*TASK PROMPT*:
Beginning at the line containing "ndling.Exceptions.SerializationExce [4, 18, 257, 39]", repeat each line below exactly up to and including the line containing "galaxy’s value of [7, 534, 100, 553]". Do not repeat the pictures.

»»

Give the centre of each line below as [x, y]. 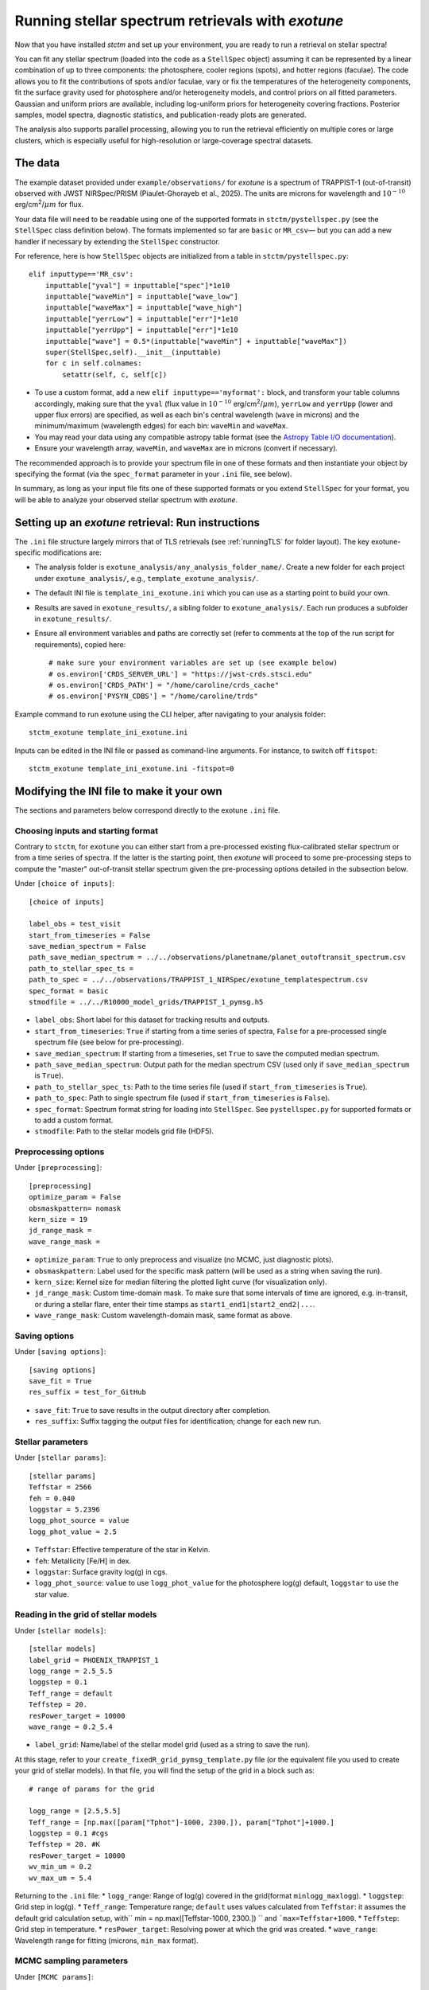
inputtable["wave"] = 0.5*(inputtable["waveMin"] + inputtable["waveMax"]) [196, 341]
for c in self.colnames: [93, 363]
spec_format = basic [69, 991]
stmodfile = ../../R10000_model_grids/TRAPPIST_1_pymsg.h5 [146, 1002]
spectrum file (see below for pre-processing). [109, 1042]
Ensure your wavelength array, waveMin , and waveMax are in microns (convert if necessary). [186, 448]
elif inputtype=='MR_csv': [81, 274]
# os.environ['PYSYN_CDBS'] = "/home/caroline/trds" [153, 696]
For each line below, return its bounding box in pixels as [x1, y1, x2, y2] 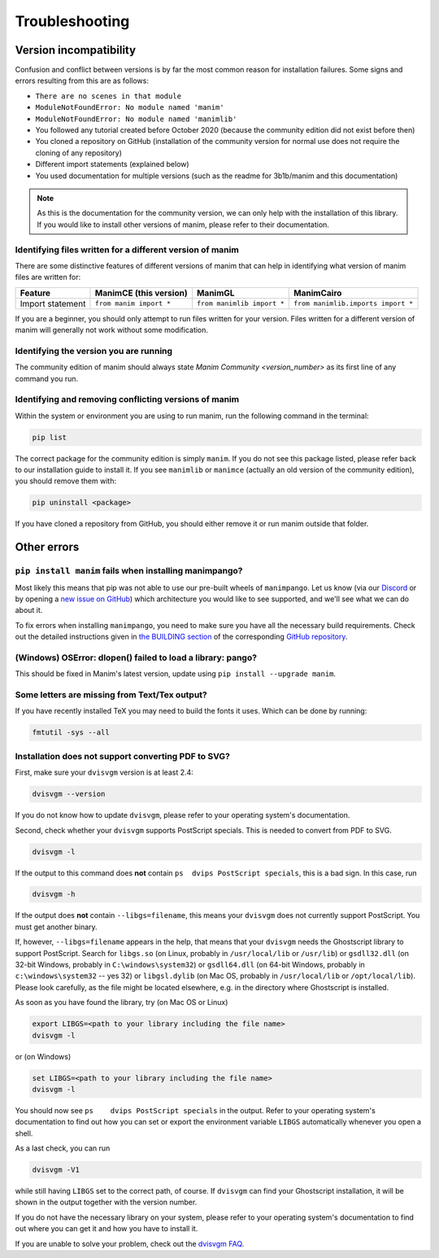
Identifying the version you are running [15, 345, 173, 356]
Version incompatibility [15, 43, 137, 57]
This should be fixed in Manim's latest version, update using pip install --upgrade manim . [15, 669, 337, 679]
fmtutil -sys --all [32, 728, 110, 737]
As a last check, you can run [15, 1143, 111, 1153]
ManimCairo [293, 287, 342, 299]
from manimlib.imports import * [293, 299, 414, 308]
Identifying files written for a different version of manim [15, 244, 239, 256]
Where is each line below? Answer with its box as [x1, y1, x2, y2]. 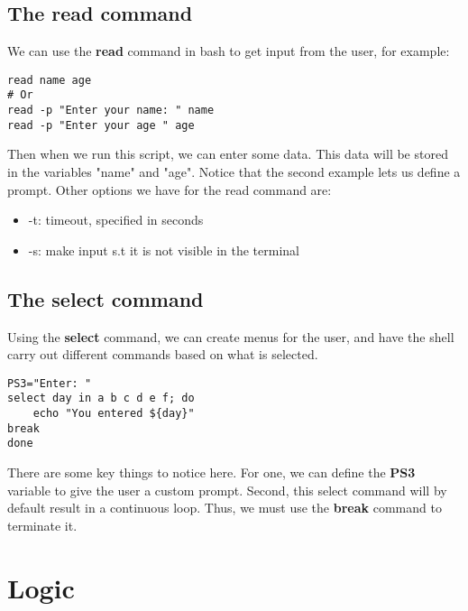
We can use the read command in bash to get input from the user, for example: [7, 42, 450, 60]
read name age [7, 73, 92, 87]
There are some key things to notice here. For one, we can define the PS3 [7, 463, 416, 482]
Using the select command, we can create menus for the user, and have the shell [7, 327, 454, 346]
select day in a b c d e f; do [7, 392, 195, 405]
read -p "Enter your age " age [7, 118, 195, 132]
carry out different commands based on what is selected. [7, 345, 318, 364]
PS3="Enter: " [7, 376, 92, 390]
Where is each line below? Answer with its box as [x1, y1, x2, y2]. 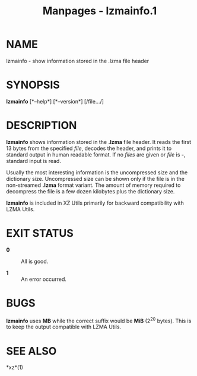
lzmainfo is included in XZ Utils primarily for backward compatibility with [6, 199, 184, 206]
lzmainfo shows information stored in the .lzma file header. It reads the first [6, 138, 192, 145]
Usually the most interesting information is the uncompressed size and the [6, 168, 188, 176]
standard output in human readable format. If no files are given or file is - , [6, 151, 186, 158]
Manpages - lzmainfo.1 [42, 4, 157, 18]
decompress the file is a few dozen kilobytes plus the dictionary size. [6, 187, 175, 195]
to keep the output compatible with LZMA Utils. [6, 323, 122, 331]
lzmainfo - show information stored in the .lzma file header [6, 57, 150, 64]
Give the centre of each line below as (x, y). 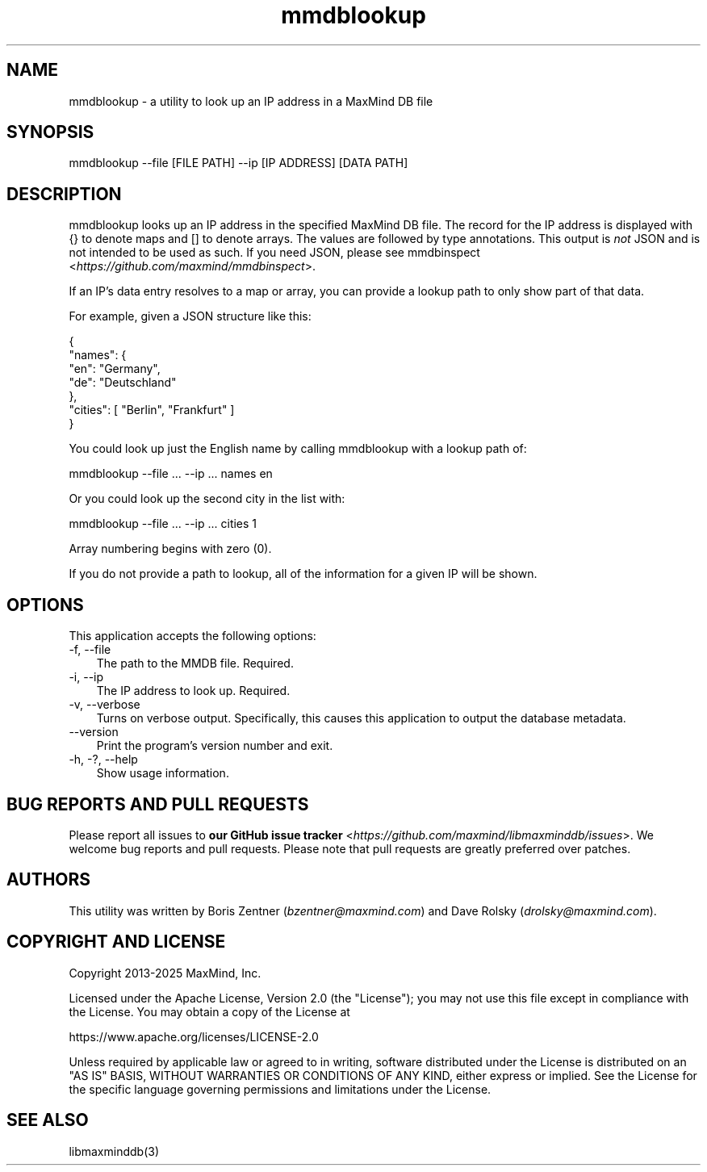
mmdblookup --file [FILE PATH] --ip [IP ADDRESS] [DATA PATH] (238, 163)
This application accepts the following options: (192, 636)
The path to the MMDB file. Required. (195, 663)
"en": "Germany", (115, 369)
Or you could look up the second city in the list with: (207, 499)
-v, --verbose (105, 705)
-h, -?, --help (103, 760)
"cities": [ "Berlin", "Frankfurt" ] (152, 410)
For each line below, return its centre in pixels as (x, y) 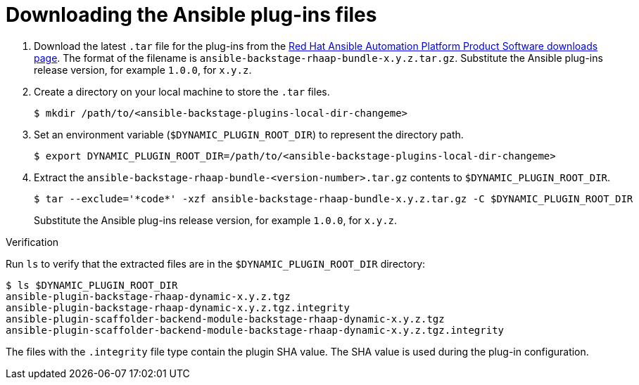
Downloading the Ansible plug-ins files (191, 15)
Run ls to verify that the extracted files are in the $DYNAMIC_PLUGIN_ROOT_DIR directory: (216, 263)
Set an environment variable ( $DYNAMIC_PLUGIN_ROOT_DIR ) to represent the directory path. (249, 134)
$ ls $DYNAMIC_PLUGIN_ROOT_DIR (92, 285)
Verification (32, 242)
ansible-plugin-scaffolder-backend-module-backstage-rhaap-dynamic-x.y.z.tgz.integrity (255, 330)
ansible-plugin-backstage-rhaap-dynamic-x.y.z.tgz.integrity (178, 307)
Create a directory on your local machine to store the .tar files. (182, 91)
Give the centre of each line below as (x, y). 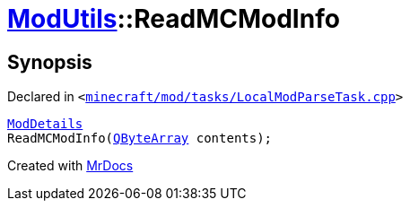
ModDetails (45, 124)
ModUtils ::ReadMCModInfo (174, 19)
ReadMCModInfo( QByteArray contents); (140, 139)
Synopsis (50, 62)
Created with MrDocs (70, 166)
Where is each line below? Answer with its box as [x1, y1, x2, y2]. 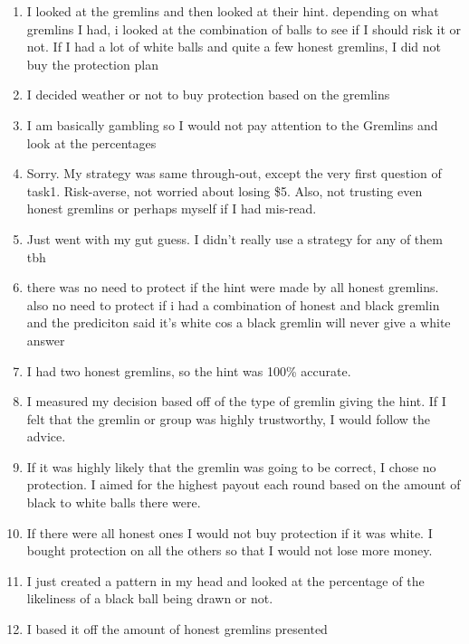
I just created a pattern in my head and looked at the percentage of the [26, 571, 425, 590]
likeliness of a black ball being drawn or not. [26, 589, 273, 608]
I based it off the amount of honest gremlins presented [26, 620, 328, 639]
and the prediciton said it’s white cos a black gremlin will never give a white [26, 313, 451, 332]
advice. [26, 427, 66, 446]
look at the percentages [26, 133, 157, 152]
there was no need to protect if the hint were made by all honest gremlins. [26, 278, 439, 297]
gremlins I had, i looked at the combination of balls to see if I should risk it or [26, 19, 462, 38]
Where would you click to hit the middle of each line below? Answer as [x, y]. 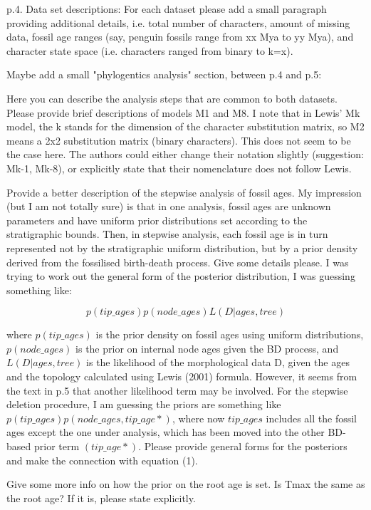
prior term [57, 446]
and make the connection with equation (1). [102, 460]
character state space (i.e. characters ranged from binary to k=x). [150, 50]
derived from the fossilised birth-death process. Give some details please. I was [178, 262]
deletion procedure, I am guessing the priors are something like [144, 404]
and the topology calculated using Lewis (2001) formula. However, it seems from [182, 376]
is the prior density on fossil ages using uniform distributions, [230, 334]
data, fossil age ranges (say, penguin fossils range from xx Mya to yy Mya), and [180, 37]
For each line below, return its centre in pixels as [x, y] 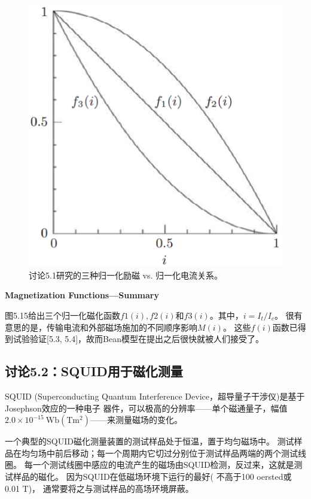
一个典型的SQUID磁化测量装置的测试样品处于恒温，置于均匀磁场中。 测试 [150, 441]
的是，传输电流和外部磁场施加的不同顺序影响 [109, 327]
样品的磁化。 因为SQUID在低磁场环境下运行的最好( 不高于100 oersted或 [152, 476]
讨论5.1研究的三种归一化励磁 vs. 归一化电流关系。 [126, 275]
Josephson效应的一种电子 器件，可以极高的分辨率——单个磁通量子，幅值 [146, 408]
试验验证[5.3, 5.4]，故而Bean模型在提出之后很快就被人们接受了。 [138, 339]
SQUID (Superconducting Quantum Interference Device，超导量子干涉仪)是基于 [155, 396]
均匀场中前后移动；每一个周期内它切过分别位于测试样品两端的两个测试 [159, 453]
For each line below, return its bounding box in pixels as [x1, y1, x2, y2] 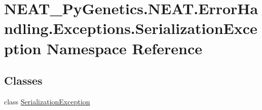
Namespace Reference [47, 38, 203, 58]
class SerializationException [4, 96, 90, 106]
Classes [4, 72, 43, 88]
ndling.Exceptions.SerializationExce [4, 18, 257, 39]
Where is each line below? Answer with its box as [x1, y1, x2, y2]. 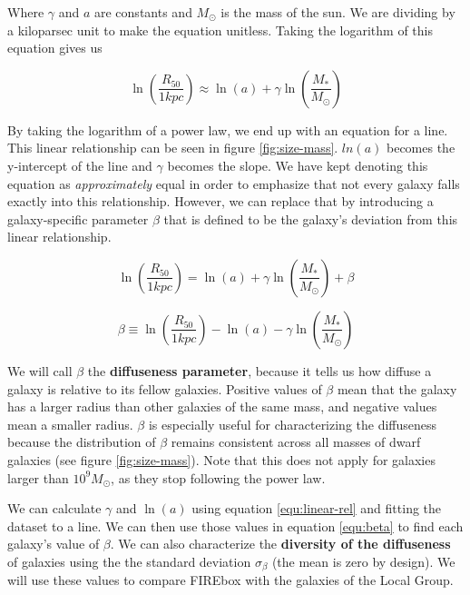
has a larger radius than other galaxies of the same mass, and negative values [7, 397, 437, 416]
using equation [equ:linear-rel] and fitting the [191, 499, 442, 518]
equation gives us [7, 38, 103, 57]
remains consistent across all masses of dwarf [171, 432, 421, 451]
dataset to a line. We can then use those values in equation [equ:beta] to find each [7, 516, 464, 535]
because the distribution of [7, 432, 156, 451]
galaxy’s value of [7, 534, 100, 553]
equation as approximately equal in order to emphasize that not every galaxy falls [7, 174, 460, 193]

««

*RESULT*:
ndling.Exceptions.SerializationExce [4, 18, 257, 39]
Where is each line below? Answer with its box as [x1, y1, x2, y2]. 
has a larger radius than other galaxies of the same mass, and negative values [7, 397, 437, 416]
using equation [equ:linear-rel] and fitting the [191, 499, 442, 518]
equation gives us [7, 38, 103, 57]
remains consistent across all masses of dwarf [171, 432, 421, 451]
dataset to a line. We can then use those values in equation [equ:beta] to find each [7, 516, 464, 535]
because the distribution of [7, 432, 156, 451]
galaxy’s value of [7, 534, 100, 553]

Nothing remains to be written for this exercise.